When using AWS mode, the application will use on-demand EC2 instances from the m5 series by default. However, it is also possible to use Spot instances, specify a max_hourly_price, or customize your experience when using this mode in general. All configuration points are grouped and documented under the aws yaml namespace in the main config file. When setting your own configuration, it is strongly recommended to first create your own config.yaml file as described in Custom configuration. Here is an example of a config file using Spot instances on a non-default region:

aws:
  region: 'us-east-1'
  resource_files:
    - '{user}/config.yaml'
    - '{user}/frameworks.yaml'

  ec2:
    subnet_id: subnet-123456789   # subnet for account on us-east-1 region
    spot:
      enabled: true
      max_hourly_price: 0.40  # comment out to use default

Reducing Costs

The most important thing you can do to reduce costs is to critically evaluate which experimental results can be re-used from previous publications.
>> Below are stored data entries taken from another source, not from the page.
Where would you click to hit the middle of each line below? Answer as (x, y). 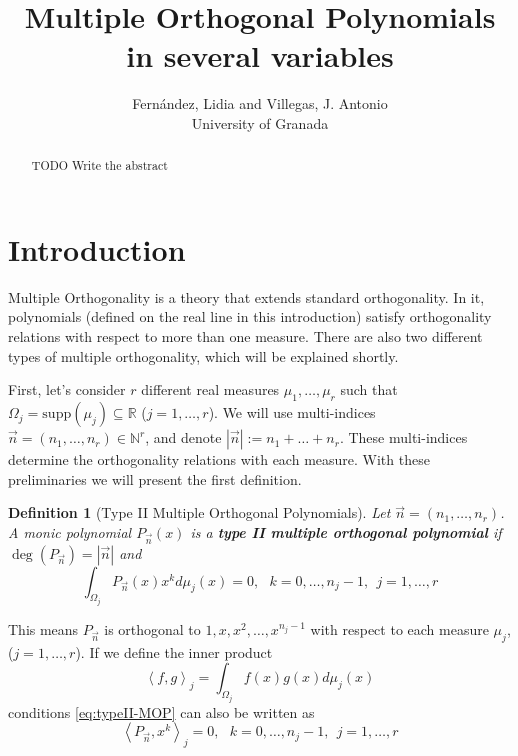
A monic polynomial (70, 531)
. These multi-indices (403, 437)
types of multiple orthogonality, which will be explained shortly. (203, 355)
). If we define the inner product (174, 651)
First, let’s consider (67, 389)
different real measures (210, 389)
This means (43, 629)
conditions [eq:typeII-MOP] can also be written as (161, 711)
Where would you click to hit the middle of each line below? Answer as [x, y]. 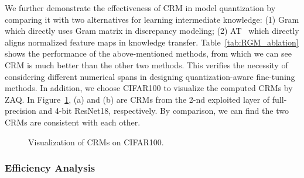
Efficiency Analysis [50, 168]
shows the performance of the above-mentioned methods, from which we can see [148, 53]
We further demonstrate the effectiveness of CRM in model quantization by [140, 8]
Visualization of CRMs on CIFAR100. [96, 142]
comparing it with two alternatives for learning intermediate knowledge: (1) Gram [152, 19]
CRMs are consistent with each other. [73, 122]
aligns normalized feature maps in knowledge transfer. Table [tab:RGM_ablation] [152, 42]
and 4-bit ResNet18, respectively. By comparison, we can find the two [164, 111]
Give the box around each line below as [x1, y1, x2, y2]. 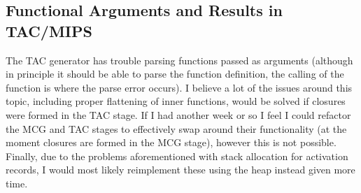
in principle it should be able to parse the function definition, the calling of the [6, 66, 344, 81]
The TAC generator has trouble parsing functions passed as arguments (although [6, 52, 353, 67]
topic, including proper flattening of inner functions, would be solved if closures [6, 94, 346, 108]
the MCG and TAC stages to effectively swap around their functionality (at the [6, 121, 347, 136]
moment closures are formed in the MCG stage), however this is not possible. [6, 135, 337, 150]
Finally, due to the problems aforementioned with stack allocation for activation [6, 148, 348, 163]
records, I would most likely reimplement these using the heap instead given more [6, 162, 355, 177]
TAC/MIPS [6, 20, 92, 41]
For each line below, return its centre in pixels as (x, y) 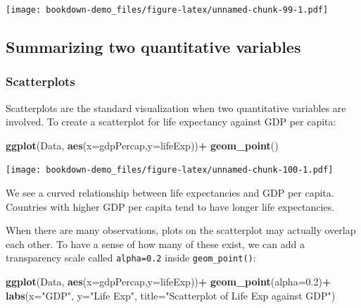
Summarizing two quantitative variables (153, 47)
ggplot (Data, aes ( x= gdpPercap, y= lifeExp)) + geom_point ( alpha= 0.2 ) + (169, 282)
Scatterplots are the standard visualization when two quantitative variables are (176, 107)
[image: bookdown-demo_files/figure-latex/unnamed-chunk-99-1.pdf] (167, 10)
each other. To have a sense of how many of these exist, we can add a (155, 244)
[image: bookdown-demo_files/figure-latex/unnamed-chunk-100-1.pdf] (170, 170)
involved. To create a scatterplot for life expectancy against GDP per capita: (171, 122)
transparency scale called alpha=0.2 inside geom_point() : (131, 258)
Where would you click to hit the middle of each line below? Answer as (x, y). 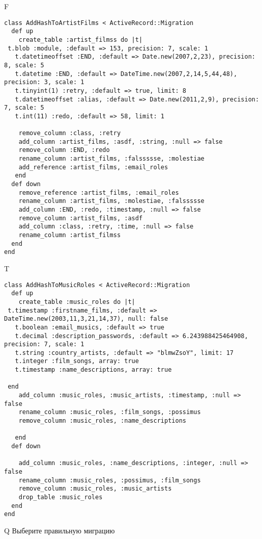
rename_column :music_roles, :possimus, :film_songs (110, 480)
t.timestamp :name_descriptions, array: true (93, 370)
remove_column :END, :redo (64, 150)
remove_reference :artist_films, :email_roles (99, 193)
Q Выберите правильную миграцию (60, 530)
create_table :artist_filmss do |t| (81, 40)
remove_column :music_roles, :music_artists (95, 489)
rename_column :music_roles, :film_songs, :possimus (110, 412)
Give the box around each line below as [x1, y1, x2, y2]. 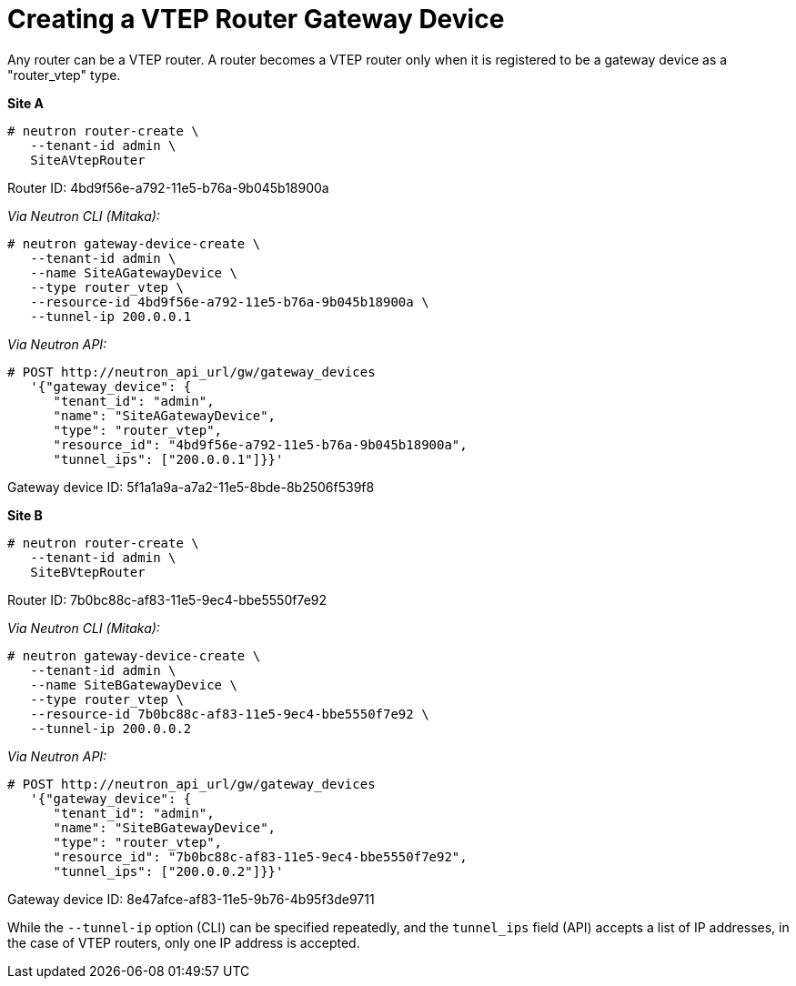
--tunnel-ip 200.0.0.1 [30, 308, 192, 324]
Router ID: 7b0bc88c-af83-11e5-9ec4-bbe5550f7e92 [7, 591, 327, 608]
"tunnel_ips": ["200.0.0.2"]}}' [53, 863, 284, 879]
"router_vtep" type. [7, 66, 121, 83]
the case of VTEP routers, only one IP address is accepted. [7, 934, 360, 951]
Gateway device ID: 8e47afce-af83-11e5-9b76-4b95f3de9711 [7, 890, 375, 907]
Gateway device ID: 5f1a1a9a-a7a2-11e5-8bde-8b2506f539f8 [7, 478, 375, 495]
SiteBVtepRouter [30, 564, 146, 579]
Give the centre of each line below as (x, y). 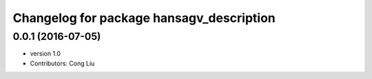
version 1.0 (45, 54)
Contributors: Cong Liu (62, 63)
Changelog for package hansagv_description (144, 18)
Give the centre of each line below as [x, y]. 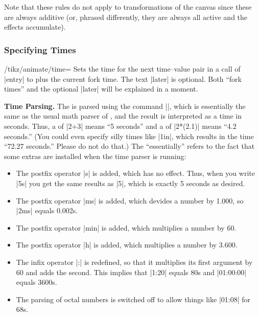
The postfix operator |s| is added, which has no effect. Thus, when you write [135, 173]
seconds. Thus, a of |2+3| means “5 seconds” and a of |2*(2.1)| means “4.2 [120, 126]
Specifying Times [40, 49]
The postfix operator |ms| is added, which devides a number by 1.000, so [130, 200]
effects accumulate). [35, 27]
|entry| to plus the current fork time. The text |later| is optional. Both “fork [123, 78]
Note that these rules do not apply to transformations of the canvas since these [128, 7]
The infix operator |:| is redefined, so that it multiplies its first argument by [134, 262]
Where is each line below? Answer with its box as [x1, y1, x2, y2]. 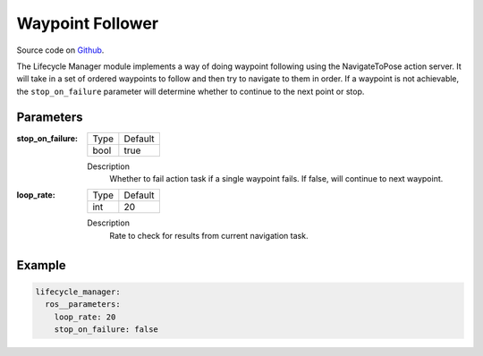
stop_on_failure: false [54, 324, 158, 335]
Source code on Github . [16, 45, 105, 55]
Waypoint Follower [16, 13, 159, 33]
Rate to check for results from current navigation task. [109, 230, 309, 241]
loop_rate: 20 [54, 311, 116, 322]
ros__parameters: [45, 300, 121, 309]
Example [16, 258, 66, 273]
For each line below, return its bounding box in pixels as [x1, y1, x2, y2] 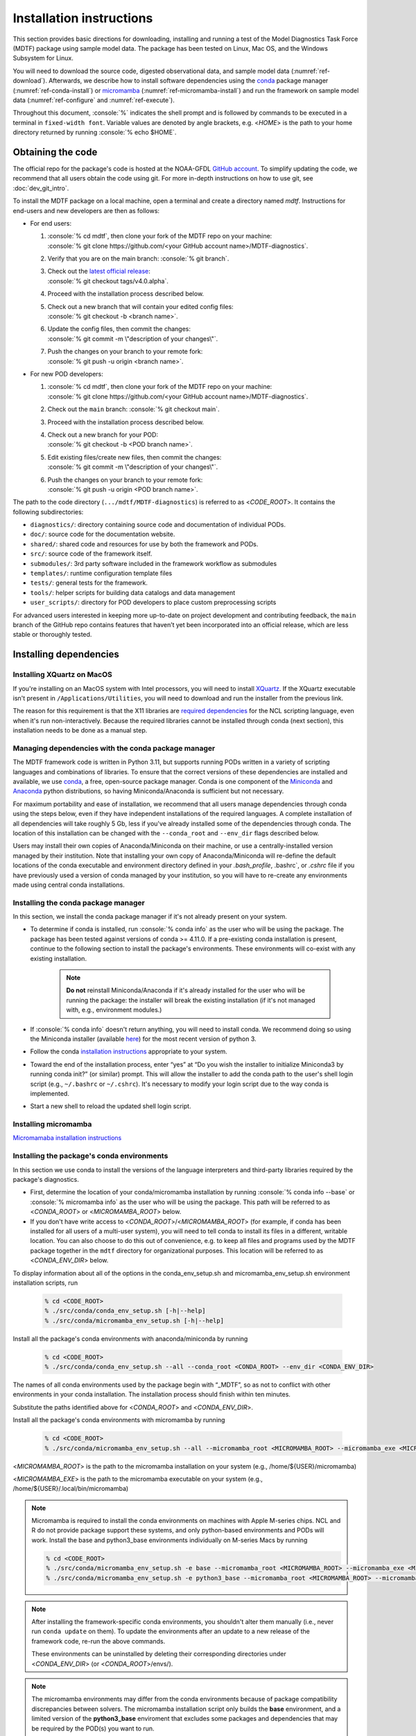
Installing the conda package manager [12, 898, 145, 908]
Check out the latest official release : [47, 267, 150, 276]
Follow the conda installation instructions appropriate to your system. [30, 1047, 228, 1055]
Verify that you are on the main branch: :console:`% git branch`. [47, 254, 229, 263]
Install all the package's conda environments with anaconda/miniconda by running [12, 1334, 248, 1343]
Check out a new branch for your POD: [47, 431, 159, 439]
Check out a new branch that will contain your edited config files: [47, 302, 234, 310]
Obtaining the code [12, 146, 98, 158]
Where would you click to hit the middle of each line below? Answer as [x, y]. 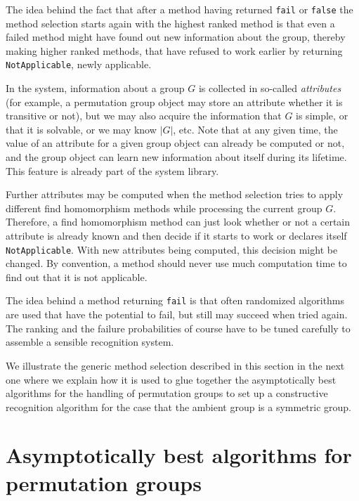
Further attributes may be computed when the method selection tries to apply [175, 194]
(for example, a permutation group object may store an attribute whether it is [174, 102]
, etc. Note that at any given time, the [255, 129]
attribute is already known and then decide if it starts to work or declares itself [176, 236]
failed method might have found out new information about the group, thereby [176, 37]
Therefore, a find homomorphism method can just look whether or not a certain [178, 222]
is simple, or [322, 116]
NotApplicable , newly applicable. [79, 64]
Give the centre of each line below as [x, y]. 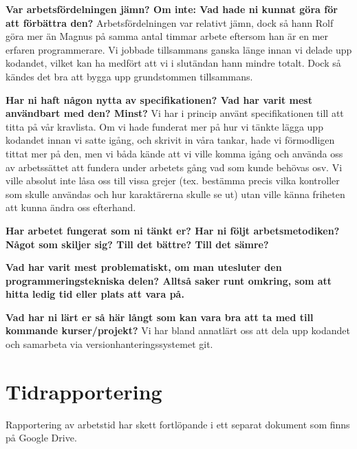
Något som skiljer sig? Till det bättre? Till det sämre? [137, 244]
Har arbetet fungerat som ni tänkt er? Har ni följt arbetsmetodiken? [173, 230]
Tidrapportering [84, 391]
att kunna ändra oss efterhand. [71, 207]
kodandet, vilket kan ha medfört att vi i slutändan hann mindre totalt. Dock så [173, 63]
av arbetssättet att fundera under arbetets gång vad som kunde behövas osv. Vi [174, 167]
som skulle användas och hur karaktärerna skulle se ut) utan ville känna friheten [175, 194]
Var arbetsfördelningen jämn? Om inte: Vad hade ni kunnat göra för [172, 9]
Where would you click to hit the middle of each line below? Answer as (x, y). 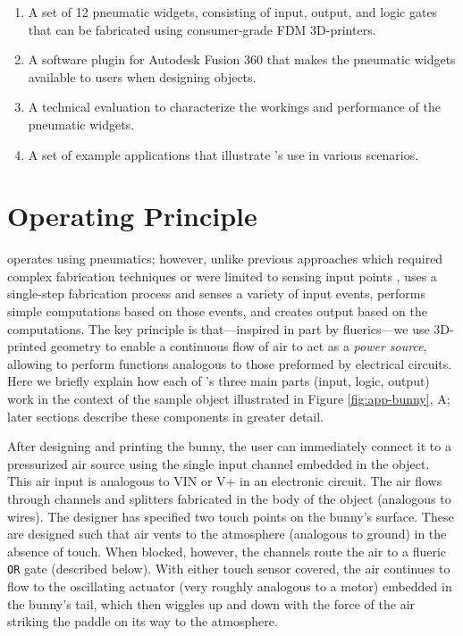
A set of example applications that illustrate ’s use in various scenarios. (223, 154)
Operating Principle (132, 216)
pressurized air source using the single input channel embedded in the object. (219, 463)
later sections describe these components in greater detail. (166, 416)
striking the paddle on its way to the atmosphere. (143, 621)
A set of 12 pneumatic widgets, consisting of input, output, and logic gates (233, 12)
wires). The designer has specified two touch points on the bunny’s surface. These (231, 516)
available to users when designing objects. (142, 76)
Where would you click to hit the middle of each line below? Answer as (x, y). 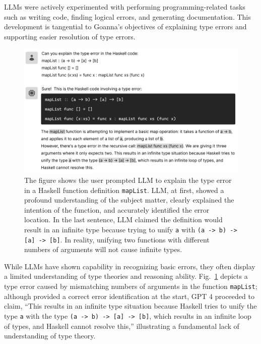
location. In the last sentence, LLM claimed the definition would (123, 219)
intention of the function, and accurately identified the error (117, 209)
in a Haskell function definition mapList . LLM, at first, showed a (124, 190)
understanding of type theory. (50, 336)
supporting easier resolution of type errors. (70, 36)
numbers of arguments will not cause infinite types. (103, 249)
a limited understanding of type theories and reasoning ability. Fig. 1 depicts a (126, 276)
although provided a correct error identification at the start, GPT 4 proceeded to (129, 296)
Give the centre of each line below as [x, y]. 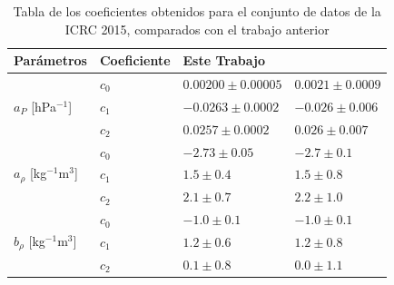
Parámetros [50, 60]
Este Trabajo [224, 60]
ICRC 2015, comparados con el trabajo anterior [197, 29]
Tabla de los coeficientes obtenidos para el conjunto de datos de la [197, 11]
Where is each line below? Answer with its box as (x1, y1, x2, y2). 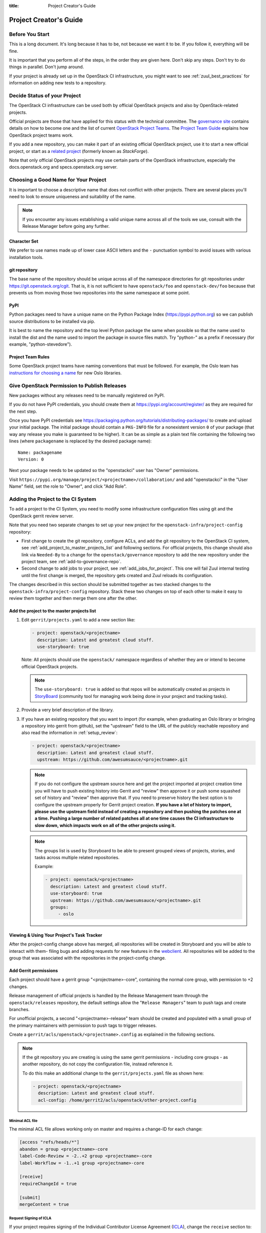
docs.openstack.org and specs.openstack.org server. (9, 164, 118, 170)
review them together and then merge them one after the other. (9, 595, 137, 601)
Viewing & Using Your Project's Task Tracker (9, 932, 102, 938)
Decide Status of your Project (9, 92, 81, 99)
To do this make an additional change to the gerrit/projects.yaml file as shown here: (22, 1070, 204, 1076)
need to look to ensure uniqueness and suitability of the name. (9, 193, 136, 199)
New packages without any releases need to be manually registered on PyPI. (9, 392, 165, 398)
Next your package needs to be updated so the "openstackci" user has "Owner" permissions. (9, 468, 199, 473)
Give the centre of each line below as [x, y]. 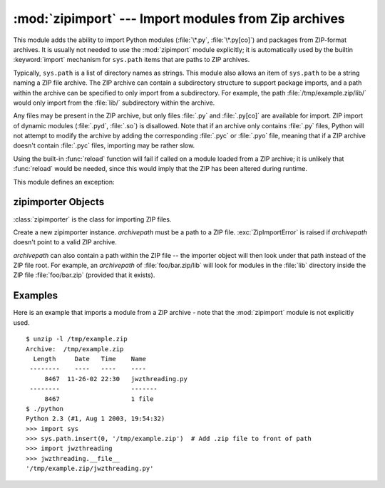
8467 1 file [99, 399]
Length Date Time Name [89, 359]
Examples [36, 296]
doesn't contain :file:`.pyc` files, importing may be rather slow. [104, 145]
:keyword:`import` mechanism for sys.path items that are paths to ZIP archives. [132, 60]
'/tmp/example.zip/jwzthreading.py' [90, 469]
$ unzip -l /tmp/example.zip [77, 339]
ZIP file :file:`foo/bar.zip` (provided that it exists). [84, 275]
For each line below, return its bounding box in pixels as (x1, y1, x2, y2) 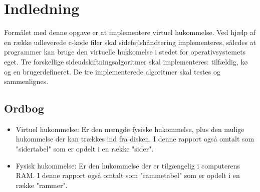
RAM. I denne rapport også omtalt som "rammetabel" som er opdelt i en (16, 170, 240, 180)
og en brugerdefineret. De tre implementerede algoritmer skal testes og (4, 66, 220, 76)
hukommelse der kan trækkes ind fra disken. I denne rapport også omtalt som (16, 133, 254, 144)
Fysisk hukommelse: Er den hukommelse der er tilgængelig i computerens (16, 160, 240, 170)
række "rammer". (16, 179, 68, 190)
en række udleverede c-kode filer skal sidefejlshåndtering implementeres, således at (4, 36, 256, 47)
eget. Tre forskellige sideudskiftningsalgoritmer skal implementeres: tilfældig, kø (4, 56, 248, 66)
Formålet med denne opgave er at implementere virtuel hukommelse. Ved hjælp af (4, 27, 256, 37)
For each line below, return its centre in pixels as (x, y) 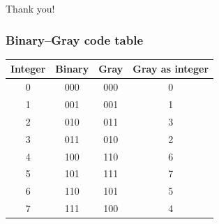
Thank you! (30, 8)
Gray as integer (171, 69)
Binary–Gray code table (75, 39)

That said, when conducting new experiments on AWS we have the following recommendations to reduce costs:

Use spot instances with a fixed maximum price: set aws.ec2.spot.enabled: true and aws.ec2.spot.max_hourly_price. Check which region has the lowest spot instance prices and configure aws.region accordingly.
Skip the framework installation process by providing a docker image and setting aws.docker_enabled: true.
Set up AWS Budgets to get alerts early if forecasted usage exceeds the budget. It should also be technically possibly to automatically shut down all running instances in a region if a budget is exceeded, but this naturally leads to a loss of experimental results, so it is best avoided.